(Stored records)
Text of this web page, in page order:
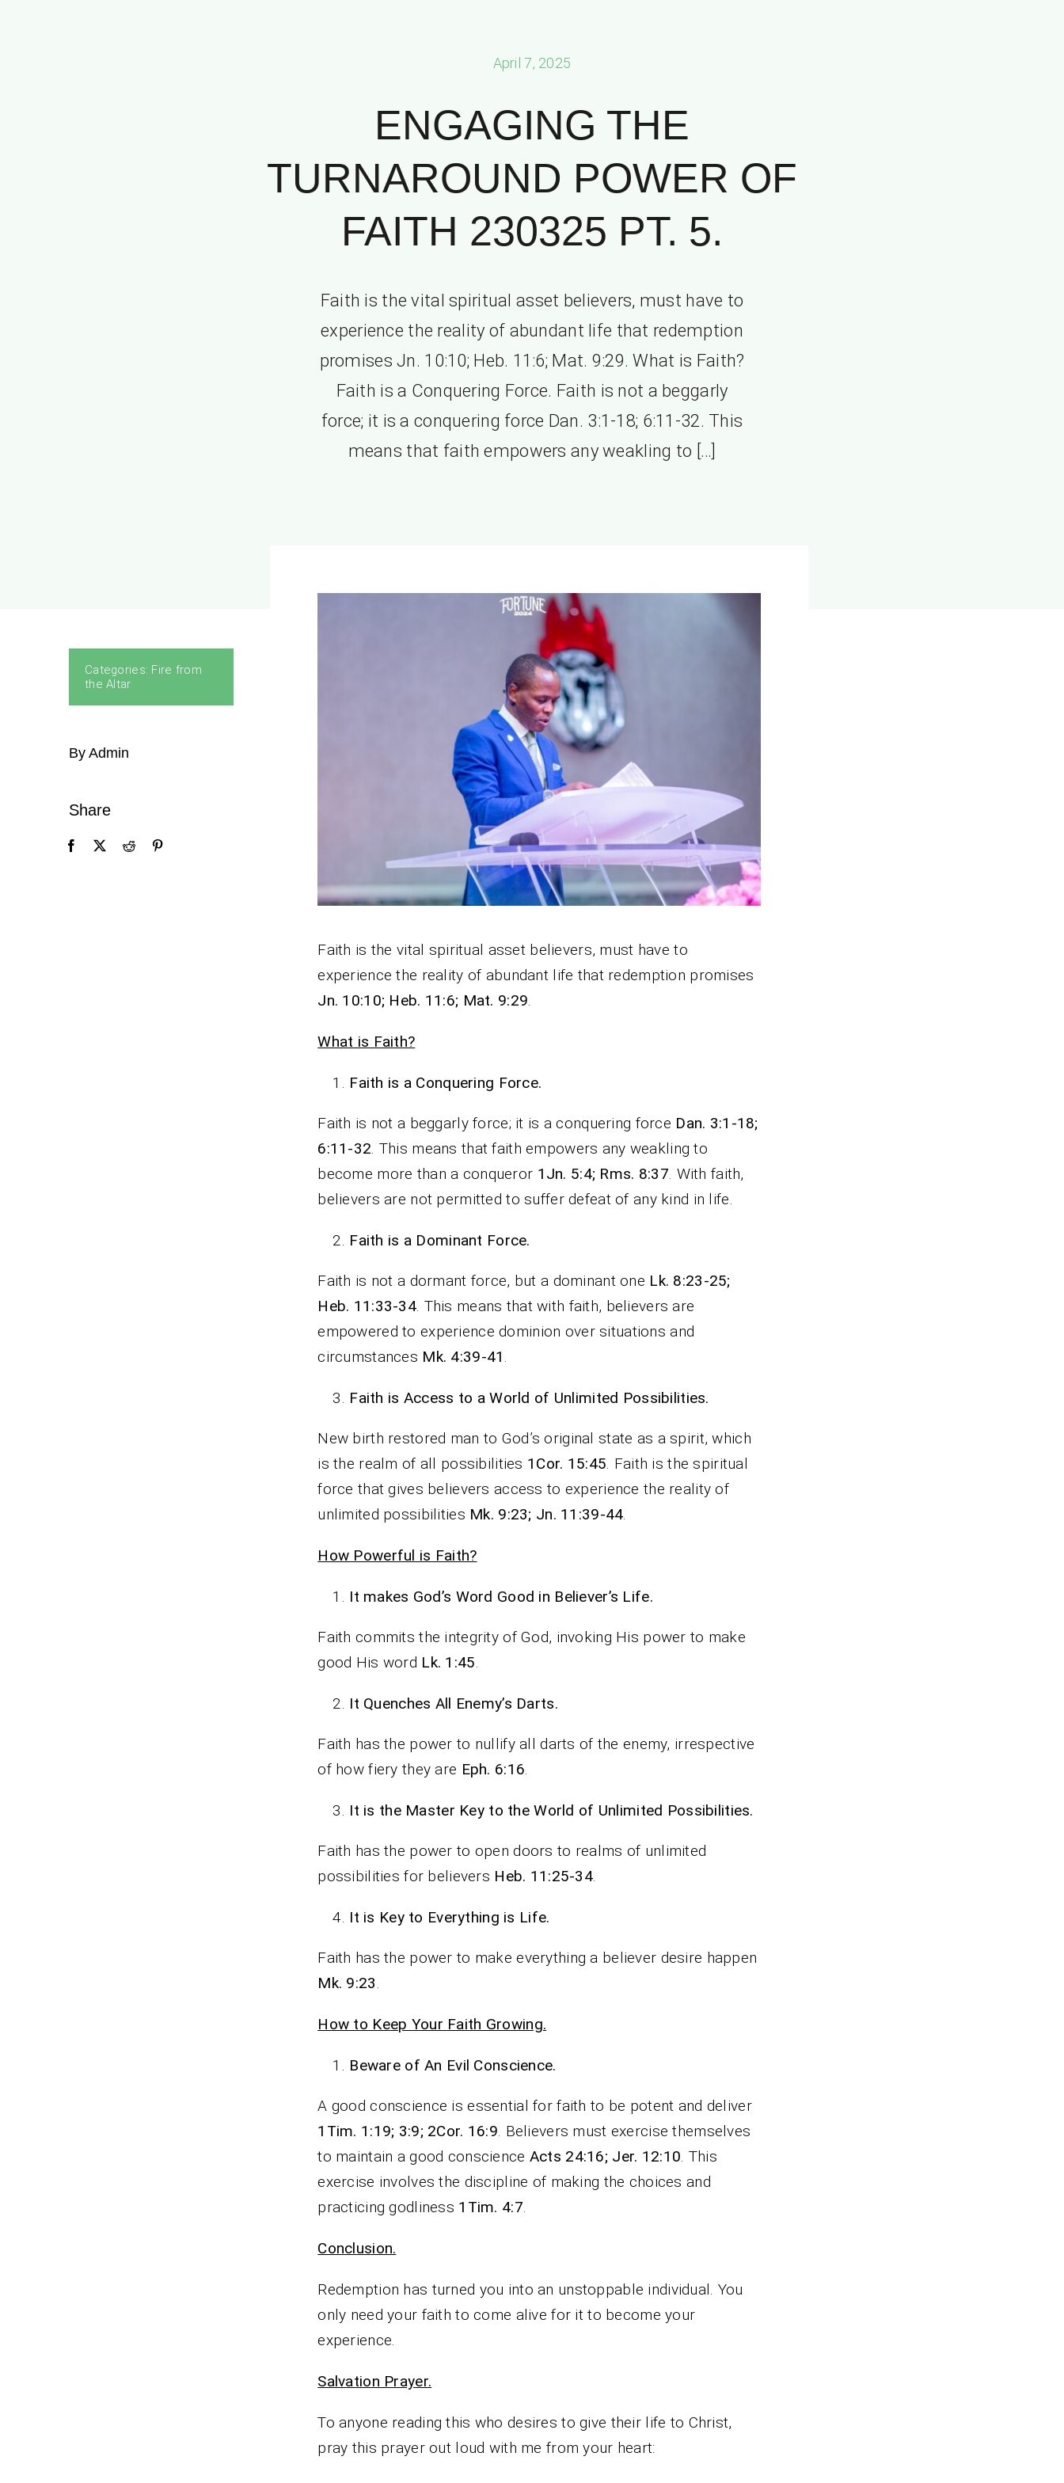
April 7, 2025
ENGAGING THE
TURNAROUND POWER OF
FAITH 230325 PT. 5.
Faith is the vital spiritual asset believers, must have to
experience the reality of abundant life that redemption
promises Jn. 10:10; Heb. 11:6; Mat. 9:29. What is Faith?
Faith is a Conquering Force. Faith is not a beggarly
force; it is a conquering force Dan. 3:1-18; 6:11-32. This
means that faith empowers any weakling to […]
Categories: Fire from
the Altar
By Admin
Share
Faith is the vital spiritual asset believers, must have to
experience the reality of abundant life that redemption promises
Jn. 10:10; Heb. 11:6; Mat. 9:29.
What is Faith?
Faith is a Conquering Force.
Faith is not a beggarly force; it is a conquering force Dan. 3:1-18;
6:11-32. This means that faith empowers any weakling to
become more than a conqueror 1Jn. 5:4; Rms. 8:37. With faith,
believers are not permitted to suffer defeat of any kind in life.
Faith is a Dominant Force.
Faith is not a dormant force, but a dominant one Lk. 8:23-25;
Heb. 11:33-34. This means that with faith, believers are
empowered to experience dominion over situations and
circumstances Mk. 4:39-41 .
Faith is Access to a World of Unlimited Possibilities.
New birth restored man to God’s original state as a spirit, which
is the realm of all possibilities 1Cor. 15:45. Faith is the spiritual
force that gives believers access to experience the reality of
unlimited possibilities Mk. 9:23; Jn. 11:39-44.
How Powerful is Faith?
It makes God’s Word Good in Believer’s Life.
Faith commits the integrity of God, invoking His power to make
good His word Lk. 1:45.
It Quenches All Enemy’s Darts.
Faith has the power to nullify all darts of the enemy, irrespective
of how fiery they are Eph. 6:16.
It is the Master Key to the World of Unlimited Possibilities.
Faith has the power to open doors to realms of unlimited
possibilities for believers Heb. 11:25-34.
It is Key to Everything is Life.
Faith has the power to make everything a believer desire happen
Mk. 9:23.
How to Keep Your Faith Growing.
Beware of An Evil Conscience.
A good conscience is essential for faith to be potent and deliver
1Tim. 1:19; 3:9; 2Cor. 16:9. Believers must exercise themselves
to maintain a good conscience Acts 24:16; Jer. 12:10. This
exercise involves the discipline of making the choices and
practicing godliness 1Tim. 4:7.
Conclusion.
Redemption has turned you into an unstoppable individual. You
only need your faith to come alive for it to become your
experience.
Salvation Prayer.
To anyone reading this who desires to give their life to Christ,
pray this prayer out loud with me from your heart:
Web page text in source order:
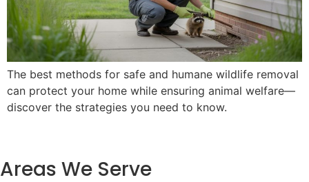
The best methods for safe and humane wildlife removal
can protect your home while ensuring animal welfare—
discover the strategies you need to know.
Areas We Serve
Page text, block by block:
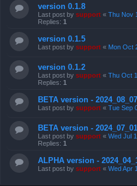
version 0.1.8
Last post by support « Thu Nov
Replies: 1
version 0.1.5
Last post by support « Mon Oct
version 0.1.2
Last post by support « Thu Oct
Replies: 1
BETA version - 2024_08_07
Last post by support « Tue Sep
BETA version - 2024_07_01
Last post by support « Wed Jul
Replies: 1
ALPHA version -
Last post by support « Wed Apr

WHAT YOU WILL DO :: In the entries above, identify every line with the string "means".

ANSWER TO THIS TASK ::
means that faith empowers any weakling to […]
6:11-32. This means that faith empowers any weakling to
Heb. 11:33-34. This means that with faith, believers are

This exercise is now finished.